**SOURCE DATA:**
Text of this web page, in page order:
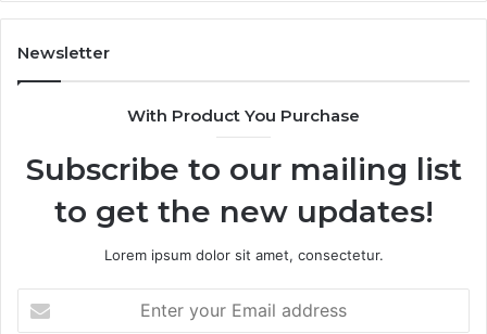
683785843,
955003268,
Newsletter
With Product You Purchase
Subscribe to our mailing list
to get the new updates!
Lorem ipsum dolor sit amet, consectetur.
your
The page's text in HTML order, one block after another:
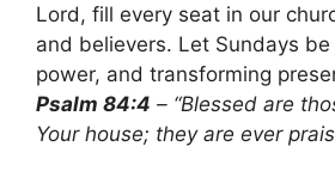
Lord, fill every seat in our
and believers. Let Sundays be
power, and transforming
Psalm 84:4 – “Blessed are
Your house; they are ever
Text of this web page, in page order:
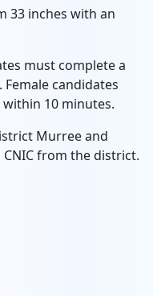
33 inches with an
must complete a
candidates
10 minutes.
Murree and
from the district.
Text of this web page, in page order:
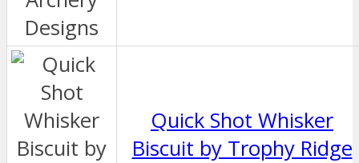
Quick Shot Whisker
Biscuit by Trophy Ridge
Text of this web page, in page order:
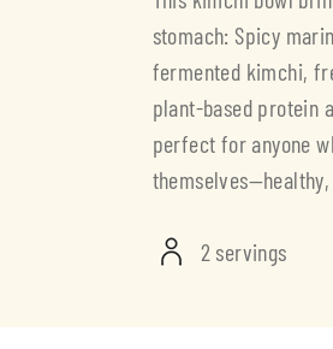
stomach: Spicy
fermented kimchi,
plant-based protein
perfect for anyone
2 servings
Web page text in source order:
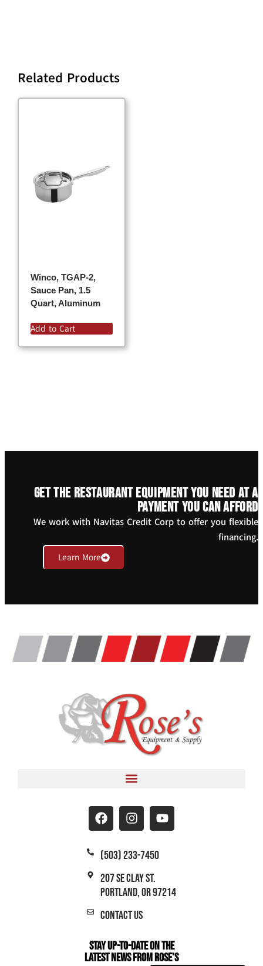
Related Products
Winco, TGAP-2,
Sauce Pan, 1.5
Quart, Aluminum
Add to Cart
Get the restaurant equipment you need at a
payment you can afford
We work with Navitas Credit Corp to offer you flexible
financing.
Learn More
(503) 233-7450
207 SE Clay St.
Portland, OR 97214
Contact Us
Stay Up-to-Date on the
Latest News From Rose's
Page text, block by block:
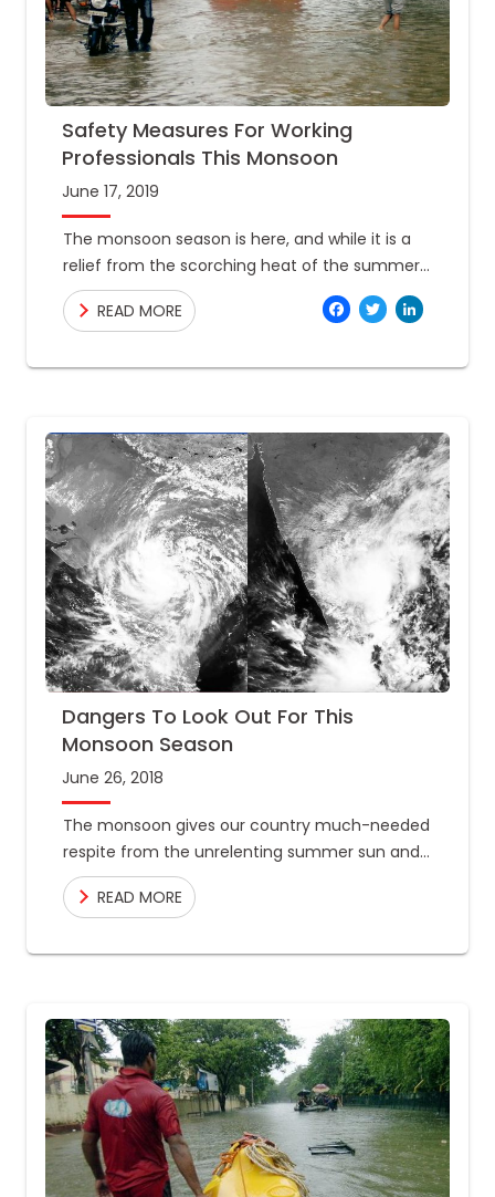
Safety Measures For Working
Professionals This Monsoon
June 17, 2019
The monsoon season is here, and while it is a
relief from the scorching heat of the summer,
being prepared for heavy rainfall and its
READ MORE
Dangers To Look Out For This
Monsoon Season
June 26, 2018
The monsoon gives our country much-needed
respite from the unrelenting summer sun and
the water we need to recharge the lakes, and
rivers that hydrate
READ MORE
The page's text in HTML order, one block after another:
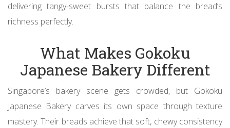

**DIRECTIONS FOR THIS TASK:**
Copy the records exactly. Skip the images.

**RESULT OF THE TASK:**
Text of this web page, in page order:
683785843,
955003268,
Newsletter
With Product You Purchase
Subscribe to our mailing list
to get the new updates!
Lorem ipsum dolor sit amet, consectetur.
your
The page's text in HTML order, one block after another:
Lord, fill every seat in our
and believers. Let Sundays be
power, and transforming
Psalm 84:4 – “Blessed are
Your house; they are ever
Text of this web page, in page order:
33 inches with an
must complete a
candidates
10 minutes.
Murree and
from the district.
Text of this web page, in page order:
Quick Shot Whisker
Biscuit by Trophy Ridge
Text of this web page, in page order:
stomach: Spicy
fermented kimchi,
plant-based protein
perfect for anyone
2 servings
Web page text in source order:
Related Products
Winco, TGAP-2,
Sauce Pan, 1.5
Quart, Aluminum
Add to Cart
Get the restaurant equipment you need at a
payment you can afford
We work with Navitas Credit Corp to offer you flexible
financing.
Learn More
(503) 233-7450
207 SE Clay St.
Portland, OR 97214
Contact Us
Stay Up-to-Date on the
Latest News From Rose's
Page text, block by block:
Safety Measures For Working
Professionals This Monsoon
June 17, 2019
The monsoon season is here, and while it is a
relief from the scorching heat of the summer,
being prepared for heavy rainfall and its
READ MORE
Dangers To Look Out For This
Monsoon Season
June 26, 2018
The monsoon gives our country much-needed
respite from the unrelenting summer sun and
the water we need to recharge the lakes, and
rivers that hydrate
READ MORE
The page's text in HTML order, one block after another:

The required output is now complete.